UK insurers confront an AI execution gap — strategy must follow adoption

UK insurers confront an AI execution gap — strategy must follow adoption

UK Insurers Embrace AI, But a Widening “Execution Gap” Demands Strategic Focus

Introduction: AI Adoption Surges, New Hurdles Emerge

UK insurers have moved beyond pilots and are embedding artificial intelligence into core operations. Earnix’s Insurance 2026: AI Trends Bulletin shows rapid uptake, but it also exposes a growing “execution gap” between isolated projects and enterprise-wide, reliable AI-driven decision making.

From Experimentation to Core Operations

More than half of UK insurers (55%) now integrate AI into business processes, a sharp jump from earlier years. Deployment centers on claims processing, policy issuance and handling unstructured data. Generative AI is particularly prominent: 98% either use or plan to use GenAI tools to interpret documents, customer communications and other non-tabular inputs, outpacing global peers.

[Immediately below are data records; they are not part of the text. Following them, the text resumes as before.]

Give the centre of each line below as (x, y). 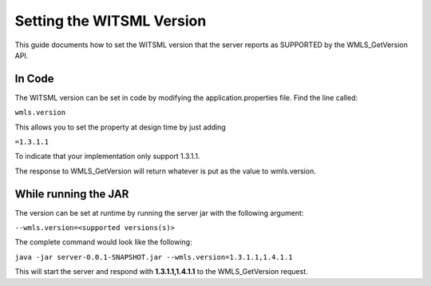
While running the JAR (72, 194)
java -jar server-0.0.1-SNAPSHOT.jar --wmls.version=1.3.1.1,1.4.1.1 (154, 257)
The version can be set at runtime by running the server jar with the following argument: (159, 213)
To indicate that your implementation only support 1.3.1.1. (107, 157)
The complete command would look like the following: (103, 242)
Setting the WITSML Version (111, 21)
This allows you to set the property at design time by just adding (121, 127)
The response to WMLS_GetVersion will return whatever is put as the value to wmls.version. (166, 171)
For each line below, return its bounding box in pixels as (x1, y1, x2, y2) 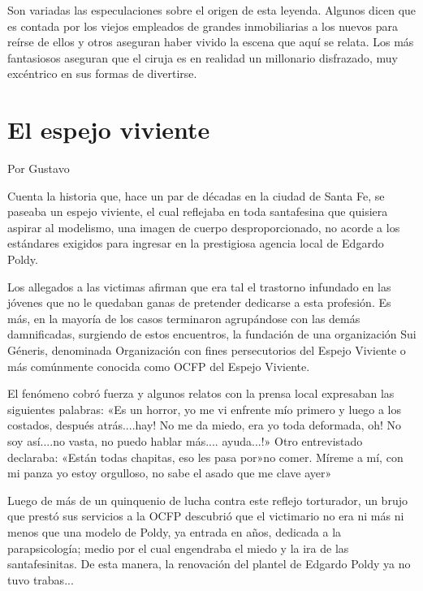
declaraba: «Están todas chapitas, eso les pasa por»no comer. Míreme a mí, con (7, 448, 404, 465)
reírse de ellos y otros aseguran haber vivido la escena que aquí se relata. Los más (7, 33, 414, 50)
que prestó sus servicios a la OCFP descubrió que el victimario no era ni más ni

The Widening “Execution Gap”: Key Obstacles

Adoption rates mask a tougher reality when firms try to scale. Major impediments include:

  • Regulation: 53% of respondents say regulatory requirements moderately slow AI progress, creating uncertainty about acceptable use and model validation.
  • Governance: Only 28% strongly agree their governance frameworks keep pace with deployments, leaving risk management fragmented.
  • Talent shortages: Demand for AI engineers, ML ops specialists and domain-aware data scientists outstrips supply, slowing transitions from prototype to production.
  • Data quality and fragmentation: Eighty percent express concern about data quality, with insurers averaging 17 distinct data sources that complicate feature engineering and model reliability.

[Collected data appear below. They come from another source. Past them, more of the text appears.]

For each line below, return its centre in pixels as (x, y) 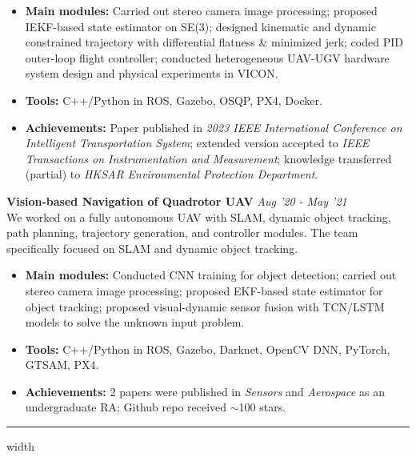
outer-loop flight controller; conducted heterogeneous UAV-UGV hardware (207, 57)
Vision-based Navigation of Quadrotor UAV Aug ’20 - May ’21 (177, 200)
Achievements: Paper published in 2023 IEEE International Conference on (214, 127)
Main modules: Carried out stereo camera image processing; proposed (201, 10)
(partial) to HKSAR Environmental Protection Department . (172, 174)
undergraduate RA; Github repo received (126, 407)
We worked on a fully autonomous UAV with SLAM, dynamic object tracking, (199, 216)
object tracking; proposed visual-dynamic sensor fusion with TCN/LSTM (205, 306)

The Road Ahead: Strategic Imperatives

Insurers are shifting priorities to convert ambition into scale. Ninety one percent plan increased investment in third-party data, acknowledging that models need richer, cleaner inputs. The sector is reframing AI as a governance and operational transformation rather than a stand-alone tech project. That means building robust validation, model monitoring, cross-functional teams and scalable data pipelines to embed AI consistently across pricing, underwriting and claims.

Closing the execution gap will determine which organisations convert early AI wins into sustained competitive advantage and which remain stuck with point solutions that deliver limited business impact.